Theissen: "Wenn wir uns über die Saison 2008 unterhalten, dann würde ich zustimmen. Da waren wir diesbezüglich nicht perfekt aufeinander abgestimmt. SEAT hatte in gewisser Weise einen Vorteil dadurch, dass sie alle Fahrzeuge von einem Kommandostand aus überwachten. In diesem Jahr sind wird in diesem Punkt gut aufgestellt. Die Teams sind gut koordiniert. Wir haben in den vergangenen Rennen gesehen, dass es funktioniert. Ich sehe also keinen Nachteil mehr."

Frage: "Die Tourenwagen-WM wird 2011 den Wechsel zum 1,6 Liter Benzinmotor vollziehen. Ist dieses Konzept interessant für BMW?"
Theissen: "Die Debatte um diesen Motor ist keine WTCC-Debatte. Diese Diskussion betrifft den gesamten Motorsport. Dieses Aggregat wird Weltmotor genannt. Die Idee dahinter ist, einen Motor zu haben, der in verschiedenen Rennsportkategorien eingesetzt werden kann. Diese Herangehensweise wird von uns prinzipiell unterstützt. Wir denken, dass es aus zwei Gründen Sinn macht: Erstens wird es vielleicht Geld sparen, wenn man einen Basismotor nur an verschiedene Kategorien anpassen muss."
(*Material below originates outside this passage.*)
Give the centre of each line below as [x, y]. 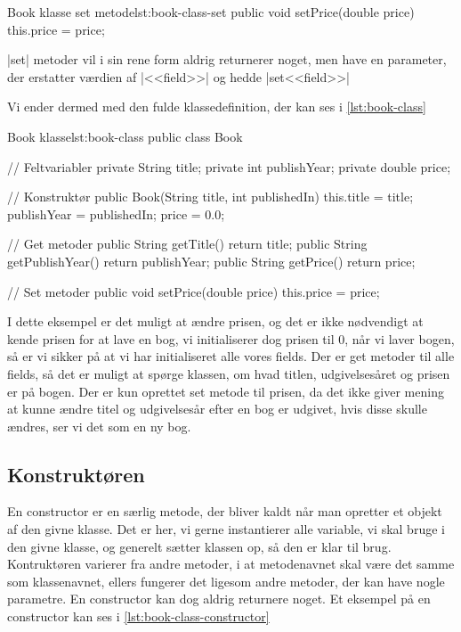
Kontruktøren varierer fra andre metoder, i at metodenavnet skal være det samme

"Denn so bräuchte man nicht für alles und jeden ein spezielles Triebwerk. Andererseits gibt es einen Trend im Bereich der Straßenwagenmotoren - diese Aggregate sollen effizienter werden. Das bedeutet weniger Verdrängung und weniger Zylinder, dafür aber turbogeladen. Da ist es doch nur normal, dass sich auch der Motorsport dieser Herangehensweise anpasst. Wir unterstützen das."